→ Problem requirements: Each line from the first entry to the line with "require a separate", both included, is to be returned unchanged, with any pictures dropped.

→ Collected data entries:
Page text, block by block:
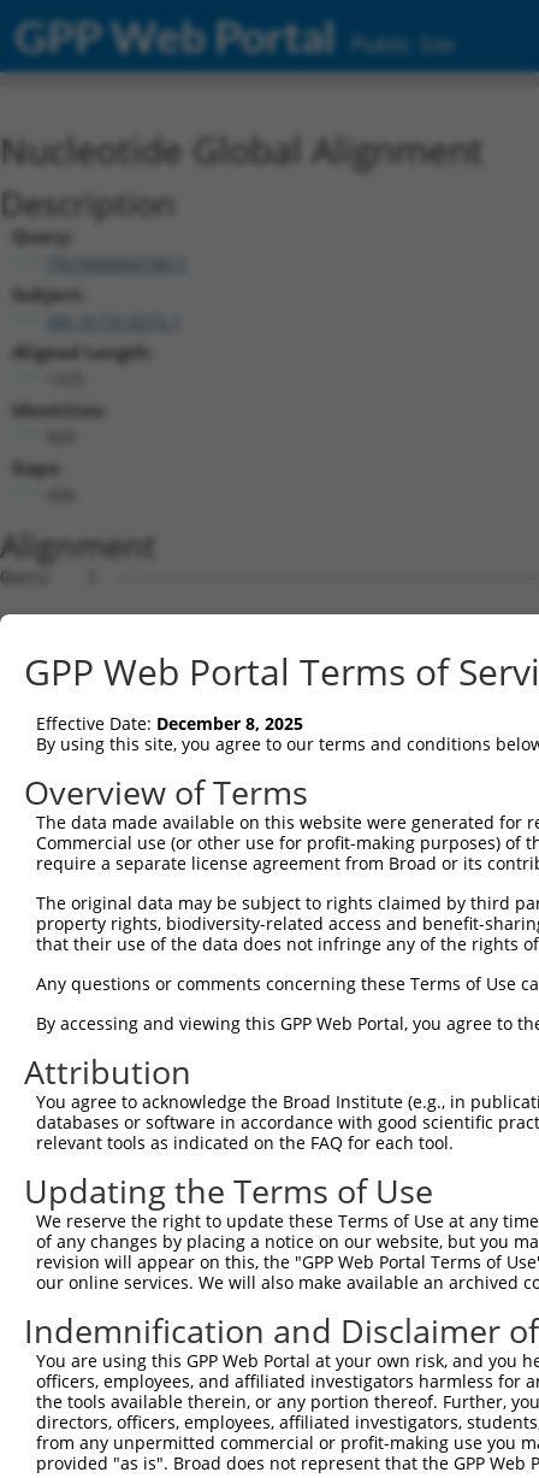
GPP Web Portal Public Site
Nucleotide Global Alignment
Description
Query:
Subject:
Aligned Length:
Identities:
Gaps:
Alignment
Query    1
Sbjct    1
Query    1
Sbjct   75
Query    1
Sbjct  149
Sbjct  223
Query    1  -------------------------------------------------
Sbjct  297
Query   26
Sbjct  371
Query  100
Sbjct  445
Query  174
Sbjct  519
Query  248
Sbjct  593
GPP Web Portal Terms of
Effective Date: December 8, 2025
By using this site, you agree to our terms and conditions
Overview of Terms
The data made available on this website were generated
Commercial use (or other use for profit-making purposes) of
require a separate license agreement from Broad or its
The original data may be subject to rights claimed by third
property rights, biodiversity-related access and benefit-
that their use of the data does not infringe any of the rights
Any questions or comments concerning these Terms of Use
By accessing and viewing this GPP Web Portal, you agree to
Attribution
You agree to acknowledge the Broad Institute (e.g., in
databases or software in accordance with good scientific
relevant tools as indicated on the FAQ for each tool.
Updating the Terms of Use
We reserve the right to update these Terms of Use at any
of any changes by placing a notice on our website, but you
revision will appear on this, the "GPP Web Portal Terms of
our online services. We will also make available an archived
Indemnification and Disclaimer
You are using this GPP Web Portal at your own risk, and
officers, employees, and affiliated investigators harmless for
the tools available therein, or any portion thereof. Further,
directors, officers, employees, affiliated investigators,
from any unpermitted commercial or profit-making use you
provided "as is". Broad does not represent that the GPP

→ Exercise solution:
Page text, block by block:
GPP Web Portal Public Site
Nucleotide Global Alignment
Description
Query:
Subject:
Aligned Length:
Identities:
Gaps:
Alignment
Query    1
Sbjct    1
Query    1
Sbjct   75
Query    1
Sbjct  149
Sbjct  223
Query    1  -------------------------------------------------
Sbjct  297
Query   26
Sbjct  371
Query  100
Sbjct  445
Query  174
Sbjct  519
Query  248
Sbjct  593
GPP Web Portal Terms of
Effective Date: December 8, 2025
By using this site, you agree to our terms and conditions
Overview of Terms
The data made available on this website were generated
Commercial use (or other use for profit-making purposes) of
require a separate license agreement from Broad or its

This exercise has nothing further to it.